- Born: Bharathi 1954 (age 71–72) Aregallu, (near Kushalanagar), Arakalagudu, Karnataka, India
- Other name: Ranganayaki
- Occupations: Actress, film director
- Years active: 1969–1986; 2005
- Spouses: ; Puttanna Kanagal ​(divorced)​ Chandrashekar Desaigoudar;
- Children: 2

Member of the Karnataka Legislative Council
- In office 1984–1990

= Aarathi =

Indian actress (born 1954)

Aarathi (born as Bharathi in 1954) is a former Indian actress and director who prominently worked in Kannada films during the 1970s and 1980s. Her accolades include four Karnataka State Film Awards and four Filmfare Awards. She was one of the most successful and versalite heroines of Kannada films during seventies and eighties. Aarathi has also appeared in a few Tamil, Telugu and Malayalam films.

Aarathi made her acting debut with Kannada film Gejje Pooje (1969), playing a supporting role. She rose to prominence through her collaborations with Kannada filmmaker Puttanna Kanagal in the novel adaptation of heroine-oriented dramas like Upasane (1974), Shubhamangala (1975), Bili Hendthi (1975), Dharmasere (1979) and Ranganayaki (1981). She received widespread critical acclaim for the social superhit Naagarahaavu (1972), for which she won her first Karnataka State Film Award for Best Actress. A few of her other notable roles include Bangaarada Panjara (1974), Daari Tappida Maga (1975), Katha Sangama (1976), Premada Kanike (1976) and Hombisilu (1978).

In 1985 she was nominated as a Member of the Legislative Council of the Vidhana parishad, making her only the second actress after B. Jayamma to receive this honor. In 1986 she directed 13 episodes of Bangalore DD serial Namma Nammalli. Following her marriage (1986-87) she retired from the limelight. She made a comeback in 2005 as director with the film Mithayi Mane which was met with critical appreciation and also won the Karnataka State Film Award for Best Children's Film.

==Career==
===Beginnings and breakthrough===
Aarathi made her film debut with the film Gejje Pooje (1969) directed by Puttanna Kanagal playing the sister of hero Gangadhar. Her first lead role was in the Samiulla directed comedy film, Takka Bitre Sikka (1970), where she played the love interest of Srinath.

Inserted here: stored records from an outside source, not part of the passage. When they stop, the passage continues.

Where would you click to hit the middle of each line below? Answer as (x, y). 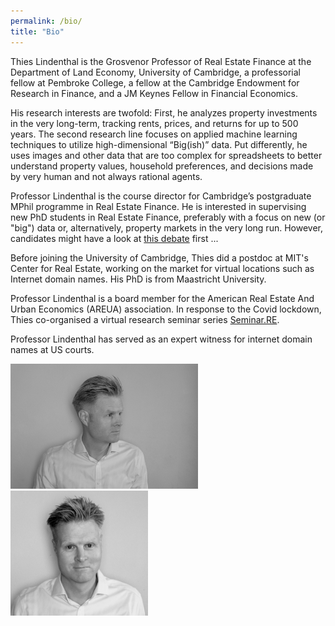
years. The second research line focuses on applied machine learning (154, 134)
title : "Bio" (37, 31)
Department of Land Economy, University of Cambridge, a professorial (155, 72)
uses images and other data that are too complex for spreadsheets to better (166, 155)
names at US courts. (52, 349)
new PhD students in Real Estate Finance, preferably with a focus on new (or (168, 217)
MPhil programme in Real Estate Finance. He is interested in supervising (158, 206)
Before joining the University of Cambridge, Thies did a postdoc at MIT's (159, 257)
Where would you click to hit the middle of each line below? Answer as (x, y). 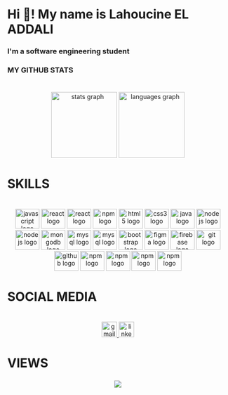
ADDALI (31, 29)
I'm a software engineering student (68, 51)
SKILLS (29, 184)
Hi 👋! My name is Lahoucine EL (98, 14)
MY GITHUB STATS (40, 70)
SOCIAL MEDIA (52, 297)
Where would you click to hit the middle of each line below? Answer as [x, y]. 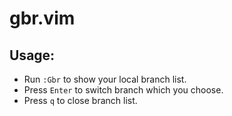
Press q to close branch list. [80, 100]
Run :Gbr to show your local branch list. [105, 79]
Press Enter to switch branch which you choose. [123, 90]
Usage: [32, 55]
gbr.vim [42, 18]
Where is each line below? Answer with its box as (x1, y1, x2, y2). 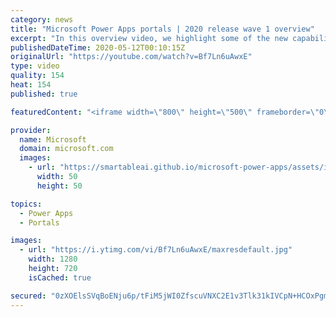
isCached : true (28, 272, 92, 283)
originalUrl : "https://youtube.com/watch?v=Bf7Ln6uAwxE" (10, 52, 253, 62)
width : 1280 (28, 254, 78, 265)
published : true (10, 89, 78, 99)
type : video (10, 61, 60, 71)
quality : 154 (10, 71, 65, 81)
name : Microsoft (19, 134, 87, 145)
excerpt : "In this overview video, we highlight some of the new (10, 33, 288, 43)

She featured in supporting roles in several Rajkumar starrers Kasturi Nivasa (1971), Sri Krishna Rukmini Satyabhama (1971), Nyayave Devaru (1971) and Bangarada Manushya (1972) and went on to play his heroine in Sipayi Ramu (1972), Bhale Huchcha (1972), Bangaarada Panjara (1974), Bahaddur Gandu (1976), Premada Kanike (1976) and Raja Nanna Raja (1976) .

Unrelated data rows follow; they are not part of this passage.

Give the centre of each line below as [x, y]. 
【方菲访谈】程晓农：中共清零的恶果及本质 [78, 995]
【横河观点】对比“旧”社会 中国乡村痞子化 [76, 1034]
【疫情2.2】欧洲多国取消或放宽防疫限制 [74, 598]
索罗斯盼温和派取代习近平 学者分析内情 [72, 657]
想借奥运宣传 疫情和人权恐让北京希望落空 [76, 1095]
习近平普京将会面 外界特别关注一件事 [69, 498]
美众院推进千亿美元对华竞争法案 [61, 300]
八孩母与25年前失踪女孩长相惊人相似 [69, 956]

Another major breakthrough was in 1972 when Puttanna Kanagal cast her as Alamelu in Naagarahaavu (1972). She gained widespread recognition and accolades for playing a soft spoken girl whos life ends up in tragic circumstances post marriage and also won her first Karnataka State Film Award. Vishnuvardhan made his debut with this film and gained instant popularity and the pair went on to star in several successful films together over the next decade. Naagarahaavu ran for over 25 weeks across Karnataka and was remade in several other languages and firmly established her as one of the top heroines.

===Collaboration with Puttanna Kanagal===
Kanagal offered her to star in his films back to back right from Gejje Pooje in 1970 up until their final association in Ranganayaki in 1981. During the making of Bili Hendthi (1975), the duo secretly married even though Kanagal was already married. Kanagal wrote several author-backed character roles for Aarathi and cast her in female-centric films. Their combination produced successful films such as Naagarahaavu (1972), Edakallu Guddada Mele (1973), Upasane (1974), Bili Hendthi (1975), Shubhamangala (1975), Paduvaaralli Pandavaru (1978), Dharmasere (1979) and Ranganayaki (1981). They did not collaborate in films after Ranganayaki, due to their separation. Aarathi won all her eight awards (four Karnataka State awards and four Filmfare South awards) for movies directed by Kanagal.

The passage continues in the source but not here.